Voire mais, dist Panurge, estant en estat tel que ie suis, quitte, & non marié. Notez que ie diz quitte en la male heure. Car estant bien fort endebté, mes crediteurs ne seroient que trop soigneux de ma paternité. Mais quitte, & non marié, ie n’ay personne qui tant de moy se souciast, & amour tel me portast, qu’on dist estre amour coniugal. Et si par cas tombois en maladie, traicté ne serois qu’au rebours. Le saige dict. Là où n’est femme, i’entends mere familes[1], & en mariage legitime, le malade est en grand estrif. I’en ay veu claire experience en papes, legatz, cardinaulx, euesques, abbez, prieurs, prebstres, & moines. Or là iamais ne m’auriez.

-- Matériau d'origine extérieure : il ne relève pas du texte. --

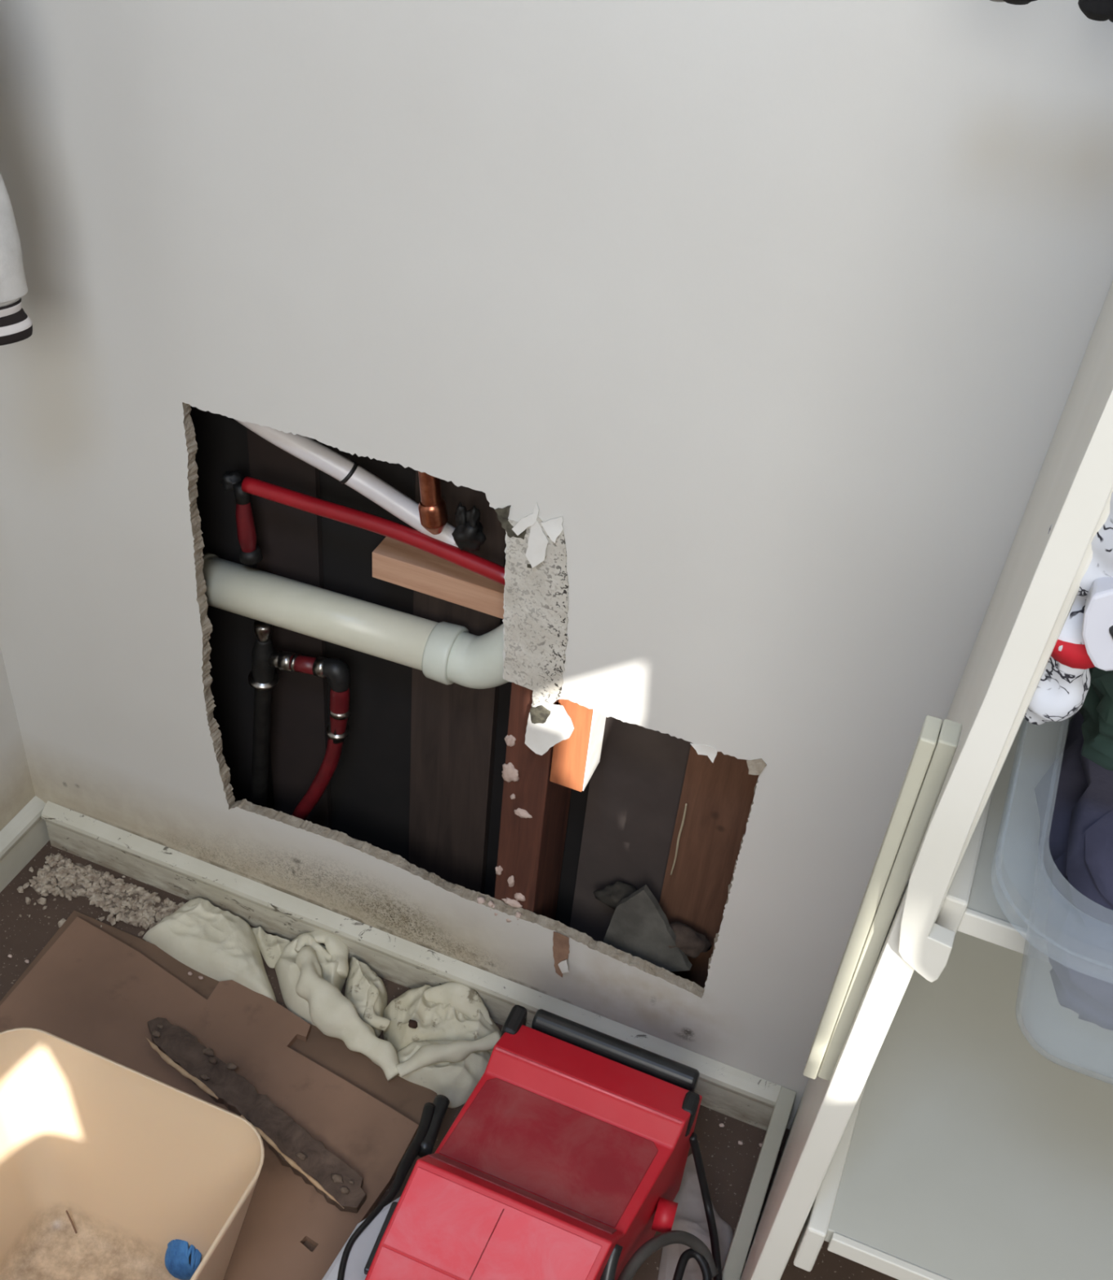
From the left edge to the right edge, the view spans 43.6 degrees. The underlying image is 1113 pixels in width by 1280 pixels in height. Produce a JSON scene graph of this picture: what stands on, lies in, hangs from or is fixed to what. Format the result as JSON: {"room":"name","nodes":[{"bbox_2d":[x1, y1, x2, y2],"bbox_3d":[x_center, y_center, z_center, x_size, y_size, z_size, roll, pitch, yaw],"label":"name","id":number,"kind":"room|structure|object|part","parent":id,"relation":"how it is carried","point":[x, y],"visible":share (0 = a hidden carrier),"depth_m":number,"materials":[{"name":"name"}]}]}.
{"room":"damaged room","nodes":[
{"label":"damaged room","id":0,"kind":"room"},
{"bbox_2d":[0,646,35,831],"bbox_3d":[-1.147,0.190,-0.062,0.060,2.400,3.013,18,42,14],"label":"wall","id":1,"kind":"structure","parent":0,"point":[16,788],"depth_m":1.67,"materials":[{"name":"paint"}]},
{"bbox_2d":[0,172,32,345],"bbox_3d":[-0.533,-0.456,0.875,0.278,0.606,0.140,-23,48,-30],"label":"sweater","id":2,"kind":"object","parent":1,"relation":"hanging from","point":[15,326],"visible":1,"depth_m":1.06,"materials":[{"name":"white fabric"}]},
{"bbox_2d":[0,795,49,893],"bbox_3d":[-0.871,0.571,1.328,0.017,0.073,1.200,18,42,14],"label":"baseboard","id":3,"kind":"structure","parent":1,"relation":"attached to","point":[26,833],"depth_m":1.72,"materials":[{"name":"white wood"}]},
{"bbox_2d":[0,840,897,1279],"bbox_3d":[0.531,1.701,0.242,4.000,0.020,3.063,18,42,14],"label":"floor","id":4,"kind":"structure","parent":0,"point":[729,1166],"depth_m":1.55,"materials":[{"name":"brown wood"}]},
{"bbox_2d":[31,853,168,927],"bbox_3d":[-0.561,0.317,1.722,0.198,0.001,0.064,18,42,14],"label":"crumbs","id":5,"kind":"object","parent":4,"relation":"on","point":[73,886],"visible":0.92,"depth_m":1.73,"materials":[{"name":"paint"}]},
{"bbox_2d":[17,853,184,936],"bbox_3d":[-0.554,0.330,1.704,0.247,0.011,0.123,18,42,14],"label":"debris","id":6,"kind":"object","parent":4,"relation":"on","point":[144,917],"visible":0.94,"depth_m":1.72,"materials":[{"name":"grey gravel"}]},
{"bbox_2d":[142,897,276,1002],"bbox_3d":[-0.400,0.363,1.661,0.194,0.036,0.087,18,42,14],"label":"rag","id":7,"kind":"object","parent":4,"relation":"on","point":[215,943],"visible":1,"depth_m":1.65,"materials":[{"name":"white fabric"}]},
{"bbox_2d":[0,911,436,1252],"bbox_3d":[-0.431,0.549,1.462,0.535,0.004,0.478,18,42,14],"label":"cardboard sheet","id":8,"kind":"object","parent":4,"relation":"on","point":[408,1099],"visible":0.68,"depth_m":1.57,"materials":[{"name":"brown cardboard"}]},
{"bbox_2d":[0,916,418,1279],"bbox_3d":[-0.430,0.549,1.451,0.536,0.010,0.469,18,42,14],"label":"cardboard sheet","id":9,"kind":"object","parent":8,"relation":"on","point":[92,991],"visible":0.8,"depth_m":1.55,"materials":[{"name":"brown cardboard"}]},
{"bbox_2d":[0,1026,264,1279],"bbox_3d":[-0.448,0.571,1.239,0.299,0.226,0.306,18,42,14],"label":"plastic tub","id":10,"kind":"object","parent":9,"relation":"on","point":[139,1163],"visible":1,"depth_m":1.33,"materials":[{"name":"beige plastic"}]},
{"bbox_2d":[65,1210,77,1233],"bbox_3d":[-0.479,0.575,1.375,0.002,0.022,0.017,-25,49,-32],"label":"wood sliver","id":11,"kind":"object","parent":10,"relation":"in","point":[67,1212],"visible":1,"depth_m":1.38,"materials":[{"name":"brown wood"}]},
{"bbox_2d":[164,1239,201,1279],"bbox_3d":[-0.359,0.599,1.354,0.044,0.044,0.045,18,42,14],"label":"cloth","id":12,"kind":"object","parent":10,"relation":"in","point":[178,1252],"visible":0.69,"depth_m":1.34,"materials":[{"name":"blue fabric"}]},
{"bbox_2d":[146,1017,365,1213],"bbox_3d":[-0.328,0.503,1.496,0.330,0.017,0.046,29,45,25],"label":"timber offcut","id":13,"kind":"object","parent":9,"relation":"on","point":[308,1157],"visible":0.96,"depth_m":1.49,"materials":[{"name":"brown wood"}]},
{"bbox_2d":[250,925,290,968],"bbox_3d":[-0.356,0.367,1.676,0.076,0.017,0.037,18,42,14],"label":"rag","id":14,"kind":"object","parent":4,"relation":"on","point":[271,946],"visible":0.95,"depth_m":1.68,"materials":[{"name":"white fabric"}]},
{"bbox_2d":[274,931,399,1080],"bbox_3d":[-0.258,0.415,1.598,0.089,0.060,0.231,-15,44,-23],"label":"rag","id":15,"kind":"object","parent":4,"relation":"on","point":[312,975],"visible":0.99,"depth_m":1.59,"materials":[{"name":"white fabric"}]},
{"bbox_2d":[344,956,391,1037],"bbox_3d":[-0.221,0.412,1.621,0.050,0.041,0.106,-3,41,-10],"label":"rag","id":16,"kind":"object","parent":4,"relation":"on","point":[366,990],"visible":0.96,"depth_m":1.61,"materials":[{"name":"white fabric"}]},
{"bbox_2d":[382,981,501,1054],"bbox_3d":[-0.132,0.434,1.597,0.146,0.053,0.084,10,40,5],"label":"rag","id":17,"kind":"object","parent":4,"relation":"on","point":[451,1011],"visible":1,"depth_m":1.59,"materials":[{"name":"white fabric"}]},
{"bbox_2d":[408,1019,417,1028],"bbox_3d":[-0.161,0.432,1.565,0.011,0.006,0.009,18,42,14],"label":"clod","id":18,"kind":"object","parent":17,"relation":"on","point":[411,1024],"visible":1,"depth_m":1.56,"materials":[{"name":"brown soil"}]},
{"bbox_2d":[395,1031,500,1108],"bbox_3d":[-0.129,0.466,1.563,0.120,0.048,0.092,18,42,14],"label":"rag","id":19,"kind":"object","parent":4,"relation":"on","point":[452,1069],"visible":0.94,"depth_m":1.55,"materials":[{"name":"white fabric"}]},
{"bbox_2d":[321,1004,702,1279],"bbox_3d":[-0.062,0.574,1.276,0.287,0.257,0.444,18,42,14],"label":"machine","id":20,"kind":"object","parent":4,"relation":"on","point":[568,1153],"visible":1,"depth_m":1.27,"materials":[{"name":"red plastic"}]},
{"bbox_3d":[-0.100,0.613,1.161,0.174,0.102,0.116,18,42,14],"label":"panel","id":21,"kind":"part","parent":20,"relation":"part of","materials":[{"name":"red plastic"}]},
{"bbox_3d":[-0.130,0.509,1.457,0.018,0.036,0.077,11,40,6],"label":"handle","id":22,"kind":"part","parent":20,"relation":"part of","materials":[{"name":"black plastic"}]},
{"bbox_3d":[-0.055,0.513,1.179,0.175,0.036,0.060,18,42,14],"label":"panel","id":23,"kind":"part","parent":20,"relation":"part of","materials":[{"name":"red plastic"}]},
{"bbox_3d":[-0.005,0.467,1.276,0.182,0.009,0.096,18,42,14],"label":"recessed panel","id":24,"kind":"part","parent":20,"relation":"part of","materials":[{"name":"red plastic"}]},
{"bbox_3d":[0.044,0.546,1.190,0.015,0.045,0.052,12,40,7],"label":"corner post","id":25,"kind":"part","parent":20,"relation":"part of","materials":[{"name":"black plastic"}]},
{"bbox_3d":[0.103,0.551,1.329,0.018,0.030,0.030,15,41,10],"label":"knob","id":26,"kind":"part","parent":20,"relation":"part of","materials":[{"name":"red plastic"}]},
{"bbox_2d":[617,1230,718,1279],"bbox_3d":[0.090,0.586,1.284,0.132,0.070,0.048,-20,47,-28],"label":"hose","id":27,"kind":"object","parent":20,"relation":"attached to","point":[655,1243],"visible":1,"depth_m":1.29,"materials":[{"name":"black rubber"}]},
{"bbox_2d":[672,1133,722,1279],"bbox_3d":[0.139,0.573,1.327,0.055,0.090,0.168,10,40,5],"label":"power cable","id":28,"kind":"object","parent":20,"relation":"attached to","point":[686,1255],"visible":0.98,"depth_m":1.36,"materials":[{"name":"black rubber"}]},
{"bbox_2d":[657,1153,733,1279],"bbox_3d":[0.146,0.624,1.438,0.070,0.013,0.202,14,41,9],"label":"cloth","id":29,"kind":"object","parent":4,"relation":"on","point":[690,1217],"visible":0.6,"depth_m":1.45,"materials":[{"name":"grey fabric"}]},
{"bbox_2d":[721,280,1112,1279],"bbox_3d":[0.470,0.251,0.455,0.778,1.900,1.100,18,42,14],"label":"shelf unit","id":30,"kind":"object","parent":4,"relation":"on","point":[953,1120],"depth_m":0.96,"materials":[{"name":"white paint"}]},
{"bbox_3d":[0.591,0.413,1.019,0.725,0.016,0.376,18,42,14],"label":"shelf","id":31,"kind":"part","parent":30,"relation":"part of","materials":[{"name":"white laminate"}]},
{"bbox_2d":[990,0,1035,4],"bbox_3d":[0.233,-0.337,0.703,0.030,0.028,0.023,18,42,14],"label":"glove","id":32,"kind":"object","parent":30,"relation":"hanging from","point":[1011,2],"visible":1,"depth_m":0.70,"materials":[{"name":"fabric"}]},
{"bbox_3d":[0.622,0.160,0.821,0.725,0.014,0.350,18,42,14],"label":"shelf","id":33,"kind":"part","parent":30,"relation":"part of","materials":[{"name":"white laminate"}]},
{"bbox_2d":[1023,492,1112,724],"bbox_3d":[0.253,-0.019,0.613,0.071,0.164,0.079,-25,49,-32],"label":"patterned cloth","id":34,"kind":"object","parent":30,"relation":"hanging from","point":[1062,688],"visible":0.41,"depth_m":0.62,"materials":[{"name":"white fabric"}]},
{"bbox_2d":[1077,0,1112,22],"bbox_3d":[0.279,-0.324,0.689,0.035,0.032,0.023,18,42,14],"label":"glove","id":35,"kind":"object","parent":30,"relation":"hanging from","point":[1095,10],"visible":1,"depth_m":0.69,"materials":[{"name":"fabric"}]},
{"bbox_3d":[0.245,-0.007,0.592,0.041,0.045,0.022,18,42,14],"label":"curved handle","id":36,"kind":"part","parent":30,"relation":"part of","materials":[{"name":"white plastic"}]},
{"bbox_3d":[0.500,0.120,0.754,0.504,0.112,0.413,18,42,14],"label":"storage tote","id":37,"kind":"object","parent":30,"relation":"on","visible":0},
{"bbox_2d":[1034,710,1112,1030],"bbox_3d":[0.514,0.144,0.756,0.495,0.074,0.356,18,42,14],"label":"plastic storage bin","id":38,"kind":"object","parent":37,"relation":"in","point":[1074,796],"visible":0.67,"depth_m":0.72,"materials":[{"name":"clear plastic"}]},
{"bbox_3d":[0.468,0.107,0.714,0.301,0.042,0.319,18,42,14],"label":"folded cloth","id":39,"kind":"object","parent":38,"relation":"on","visible":0},
{"bbox_2d":[1078,666,1112,770],"bbox_3d":[0.431,0.045,0.719,0.332,0.037,0.186,18,42,14],"label":"clothing","id":40,"kind":"object","parent":39,"relation":"on","point":[1096,709],"visible":0.41,"depth_m":0.70,"materials":[{"name":"green fabric"}]},
{"bbox_2d":[0,0,1112,1129],"bbox_3d":[0.247,-0.401,0.809,1.750,2.400,0.026,18,42,14],"label":"wall","id":41,"kind":"structure","parent":0,"point":[756,335],"depth_m":1.09,"materials":[{"name":"paint"}]},
{"bbox_2d":[234,418,458,547],"bbox_3d":[-0.208,-0.161,1.288,0.266,0.126,0.030,15,41,10],"label":"pipe","id":42,"kind":"object","parent":41,"relation":"attached to","point":[348,473],"visible":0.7,"depth_m":1.28,"materials":[{"name":"white plastic"}]},
{"bbox_2d":[241,475,505,585],"bbox_3d":[-0.168,-0.103,1.312,0.288,0.027,0.018,18,42,14],"label":"pipe","id":43,"kind":"object","parent":41,"relation":"attached to","point":[473,562],"visible":0.94,"depth_m":1.30,"materials":[{"name":"red plastic"}]},
{"bbox_2d":[219,470,262,564],"bbox_3d":[-0.317,-0.124,1.396,0.043,0.097,0.024,26,44,22],"label":"pipe","id":44,"kind":"object","parent":43,"relation":"attached to","point":[250,553],"visible":0.99,"depth_m":1.39,"materials":[{"name":"red plastic"}]},
{"bbox_3d":[-0.310,-0.146,1.373,0.017,0.021,0.015,18,42,14],"label":"stem","id":45,"kind":"part","parent":44,"relation":"part of","materials":[{"name":"grey metal"}]},
{"bbox_3d":[-0.312,-0.116,1.397,0.020,0.064,0.019,18,42,14],"label":"handle","id":46,"kind":"part","parent":44,"relation":"part of","materials":[{"name":"red plastic"}]},
{"bbox_2d":[451,502,486,551],"bbox_3d":[-0.078,-0.102,1.266,0.032,0.050,0.026,10,40,5],"label":"pipe fitting","id":47,"kind":"object","parent":43,"relation":"attached to","point":[468,533],"visible":1,"depth_m":1.26,"materials":[{"name":"grey metal"}]},
{"bbox_2d":[190,405,590,927],"bbox_3d":[-0.101,-0.074,1.405,0.980,1.120,0.020,18,42,14],"label":"panel","id":48,"kind":"object","parent":41,"relation":"attached to","point":[370,781],"depth_m":1.56,"materials":[{"name":"black wood"}]},
{"bbox_2d":[40,800,781,1130],"bbox_3d":[-0.202,0.376,1.642,0.952,0.073,0.018,18,42,14],"label":"baseboard","id":49,"kind":"structure","parent":41,"relation":"attached to","point":[724,1089],"depth_m":1.64,"materials":[{"name":"paint"}]},
{"bbox_2d":[417,471,448,534],"bbox_3d":[-0.111,-0.139,1.236,0.033,0.103,0.025,18,42,14],"label":"copper pipe","id":50,"kind":"object","parent":41,"relation":"attached to","point":[432,508],"visible":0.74,"depth_m":1.24,"materials":[{"name":"brown metal"}]},
{"bbox_3d":[-0.127,0.365,1.689,0.860,0.040,0.090,18,42,14],"label":"plate","id":51,"kind":"object","parent":41,"relation":"attached to","visible":0},
{"bbox_2d":[246,427,331,829],"bbox_3d":[-0.280,-0.106,1.451,0.076,0.958,0.008,18,42,14],"label":"board","id":52,"kind":"object","parent":51,"relation":"on","point":[289,539],"visible":0.29,"depth_m":1.53,"materials":[{"name":"brown wood"}]},
{"bbox_2d":[408,470,506,893],"bbox_3d":[-0.098,-0.046,1.402,0.096,0.958,0.012,18,42,14],"label":"board","id":53,"kind":"object","parent":51,"relation":"on","point":[453,726],"visible":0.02,"depth_m":1.54,"materials":[{"name":"brown wood"}]},
{"bbox_2d":[493,682,571,919],"bbox_3d":[-0.006,0.013,1.344,0.049,0.958,0.095,18,42,14],"label":"stud","id":54,"kind":"object","parent":51,"relation":"on","point":[535,809],"visible":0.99,"depth_m":1.45,"materials":[{"name":"wood"}]},
{"bbox_2d":[202,552,508,688],"bbox_3d":[-0.206,-0.029,1.408,0.417,0.101,0.061,18,42,14],"label":"drain pipe","id":55,"kind":"object","parent":54,"relation":"attached to","point":[446,653],"visible":0.76,"depth_m":1.39,"materials":[{"name":"beige plastic"}]},
{"bbox_2d":[248,620,351,820],"bbox_3d":[-0.298,0.132,1.584,0.139,0.363,0.043,18,42,14],"label":"pipe","id":56,"kind":"object","parent":55,"relation":"attached to","point":[263,677],"visible":0.91,"depth_m":1.52,"materials":[{"name":"black metal"}]},
{"bbox_2d":[372,536,504,618],"bbox_3d":[-0.096,-0.058,1.360,0.172,0.031,0.034,18,42,14],"label":"wood block","id":57,"kind":"object","parent":54,"relation":"attached to","point":[394,562],"visible":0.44,"depth_m":1.35,"materials":[{"name":"brown wood"}]},
{"bbox_2d":[549,698,605,791],"bbox_3d":[0.027,0.054,1.335,0.036,0.206,0.048,18,42,14],"label":"block","id":58,"kind":"object","parent":54,"relation":"attached to","point":[575,759],"visible":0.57,"depth_m":1.35,"materials":[{"name":"orange wood"}]},
{"bbox_2d":[593,881,636,910],"bbox_3d":[0.078,0.290,1.546,0.077,0.037,0.030,18,42,14],"label":"lump","id":59,"kind":"object","parent":51,"relation":"on","point":[611,895],"visible":0.55,"depth_m":1.54,"materials":[{"name":"grey stone"}]},
{"bbox_2d":[569,716,691,942],"bbox_3d":[0.098,0.026,1.363,0.100,0.930,0.008,18,42,14],"label":"panel","id":60,"kind":"object","parent":51,"relation":"on","point":[635,787],"visible":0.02,"depth_m":1.50,"materials":[{"name":"brown wood"}]},
{"bbox_2d":[603,884,691,972],"bbox_3d":[0.105,0.321,1.520,0.100,0.108,0.035,18,42,14],"label":"fragment","id":61,"kind":"object","parent":51,"relation":"on","point":[638,926],"visible":0.76,"depth_m":1.52,"materials":[{"name":"grey concrete"}]},
{"bbox_2d":[668,921,711,958],"bbox_3d":[0.138,0.328,1.525,0.064,0.030,0.037,18,42,14],"label":"lump","id":62,"kind":"object","parent":51,"relation":"on","point":[692,943],"visible":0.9,"depth_m":1.51,"materials":[{"name":"stone"}]},
{"bbox_2d":[658,742,758,988],"bbox_3d":[0.189,0.059,1.336,0.098,0.930,0.016,18,42,14],"label":"board","id":63,"kind":"object","parent":51,"relation":"on","point":[718,794],"visible":0.02,"depth_m":1.47,"materials":[{"name":"brown wood"}]},
{"bbox_2d":[670,803,687,875],"bbox_3d":[0.130,0.212,1.475,0.004,0.113,0.003,18,42,14],"label":"splinter","id":64,"kind":"object","parent":63,"relation":"attached to","point":[686,804],"visible":1,"depth_m":1.47,"materials":[{"name":"beige wood"}]}
]}

Mariez vous doncq de par Dieu, respondit Pantagruel.

Mais si, dist Panurge, estant malade & impotent au debuoir de mariage, ma femme impatiente de ma langueur, à aultruy se abandonnoit, & non seulement ne me secourust au besoing, mais aussi se mocquast de ma calamité, & (que pis est) me desrobast, comme i’ay veu souuent aduenir : ce seroit pour m’acheuer de paindre, & courir les champs en pourpoinct. Poinct doncques ne vous mariez, respondit Pantagruel.

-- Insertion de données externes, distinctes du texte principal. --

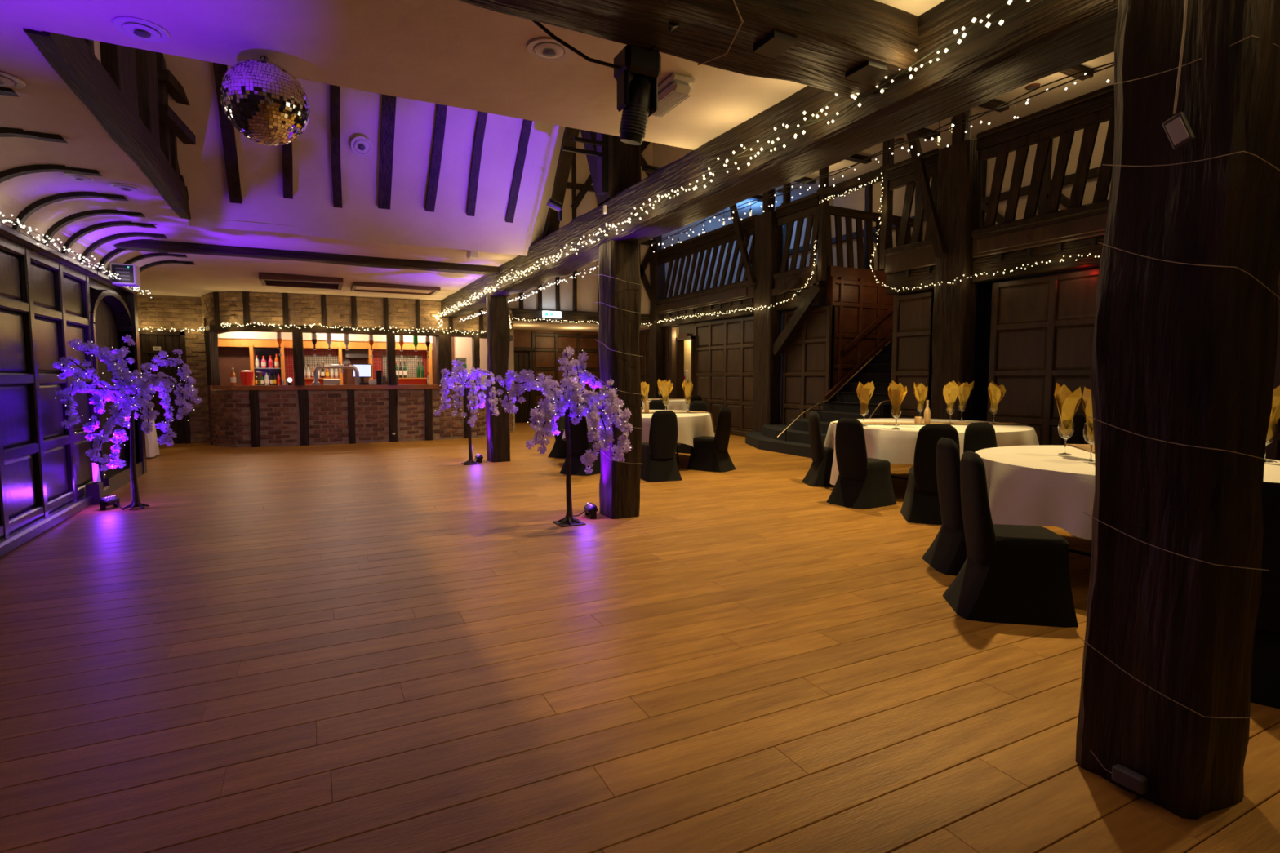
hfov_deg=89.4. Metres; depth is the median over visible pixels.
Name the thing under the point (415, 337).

Voire mais, dist Panurge, ie n’aurois iamais aultrement filz ne filles legitimes, es quelz i’eusse espoir mon nom & armes perpetuer[2] : es quelz ie puisse laisser mes heritaiges & acquetz, (i’en feray de beaulx

  1. « Ubi non est mulier ingemiscit egens. » (Ecclésiaste, XXXVI, 27)
  2. « En demeurant comme ie suis, ie laisse périr dans le Monde la Race des Sganarelles. » (Molière, Le Mariage forcé, sc. i)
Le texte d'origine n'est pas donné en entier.